I’ll think about it. 🙂
I haven’t heard of Robo-Bee since Michael McShane used it stingingly to bail Richie Rich and his pals out of the subatomic molecular reorganizer. ‘Watermelon party’ is a very good witticism from Frau Schaefer I’m sure republican goofs would luv to steal for libtard ownership grandstanding. Then apologize cuz racist.
‘Environmentalism’ became ‘left’ because the Right worships money and ‘environmentalism’ inconvenienced business.
Yes, there is a lot of truth to that.
My Dad is a retired aerospace and nuclear engineer who put in a series of giant wind turbines in Eastern Idaho, where the wind blows without mercy. I think they look pretty graceful slowly cranking out the megawatts on the ridgeline. The farmers are not inconvenienced by them and they are like cash cows in their pocket. But a lot of people just plain don’t like them.
Anyway, he is as ultra-Conservative as anyone ─ albeit not explicitly White Nationalist ─ and he constantly had to fight political opposition from Republicans, including Idaho’s lone billionaire, Frank Vandersloot, the multi-level marketing king who dabbles in local politics.
Wind turbines work in places where the wind blows ─ but that is not usually where the power is consumed, so there has to be a robust electrical power grid to go along with it. And the towers don’t go up without extensive meteorological studies beforehand.
Rooftop solar panels have promise too, at least in the Southwest where the sun shines.

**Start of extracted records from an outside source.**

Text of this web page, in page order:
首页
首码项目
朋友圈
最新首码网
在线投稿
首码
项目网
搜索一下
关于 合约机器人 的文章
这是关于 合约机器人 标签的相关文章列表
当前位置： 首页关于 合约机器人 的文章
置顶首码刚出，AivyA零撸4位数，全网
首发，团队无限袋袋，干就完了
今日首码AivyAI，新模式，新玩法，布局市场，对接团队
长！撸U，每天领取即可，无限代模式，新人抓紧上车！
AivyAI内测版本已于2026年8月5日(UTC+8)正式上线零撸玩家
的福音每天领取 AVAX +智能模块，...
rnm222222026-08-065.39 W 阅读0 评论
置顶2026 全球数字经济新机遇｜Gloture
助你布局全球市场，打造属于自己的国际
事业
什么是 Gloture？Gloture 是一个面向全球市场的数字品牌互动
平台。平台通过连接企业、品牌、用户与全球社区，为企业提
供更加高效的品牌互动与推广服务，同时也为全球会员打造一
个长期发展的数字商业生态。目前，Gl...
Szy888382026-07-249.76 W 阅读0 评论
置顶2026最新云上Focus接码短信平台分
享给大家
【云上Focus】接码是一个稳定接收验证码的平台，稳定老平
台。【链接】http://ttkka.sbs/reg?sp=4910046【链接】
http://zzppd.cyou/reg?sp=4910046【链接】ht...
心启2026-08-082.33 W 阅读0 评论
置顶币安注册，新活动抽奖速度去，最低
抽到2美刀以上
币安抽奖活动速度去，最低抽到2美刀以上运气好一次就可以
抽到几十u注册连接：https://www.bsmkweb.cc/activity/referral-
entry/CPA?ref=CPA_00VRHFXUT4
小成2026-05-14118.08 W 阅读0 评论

These provide a lot of power during the daytime, but they will not heat or cool your typical house, and they have to be connected to the utility company too, so they are going to take a very long time to pay themselves off.
Also, the presence of solar panels can have both positive and negative outcomes for property values, so unless the panels are subsidized somehow, they are a questionable prospect for the home or business owner. The power companies want to charge you retail rates for the electricity that you consume, and then pay you wholesale rates for the power that you generate.

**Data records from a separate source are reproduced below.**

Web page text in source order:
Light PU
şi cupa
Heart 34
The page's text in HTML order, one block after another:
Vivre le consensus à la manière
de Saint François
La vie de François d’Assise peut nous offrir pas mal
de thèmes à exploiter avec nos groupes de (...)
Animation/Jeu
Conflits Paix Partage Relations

That being said, the people who think that Tesla cars, windmills, and solar panels are going to replace carbon-generating fossil fuels are kidding themselves.
The key is building sufficient cheap nuclear power, a robust and smart power grid ─ and lots of wind turbines and solar just for icing on the cake. The nuclear plants can generate massive amounts of hydrogen for fuel cells with off-peak power.

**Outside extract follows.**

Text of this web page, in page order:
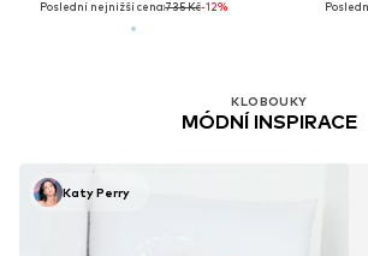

That and replacing most liquid motor fuels for internal combustion engines with compressed methane would take care of 99 percent of the smog problem.
I support drilling and using oil, and using rather than burning off methane as waste at the well head (allow the pipelines, Chief ─ it will add cash to your tribal coffers and help clean our environment).
I do support banning the burning of coal, however. That will also mean less mercury in the seafood.
Germany really got shot in the foot when Frau Kameradin Merkel decided to scrap the aging nuclear plants instead of refitting and rebuilding them with modern hardware. This means that Germans are dependent upon Russian natural gas and whether the Poles will let them pipe it over. They are also now mining and burning more coal, and that is far dirtier than those nasty nukes that Leftists are always in a tizzy over.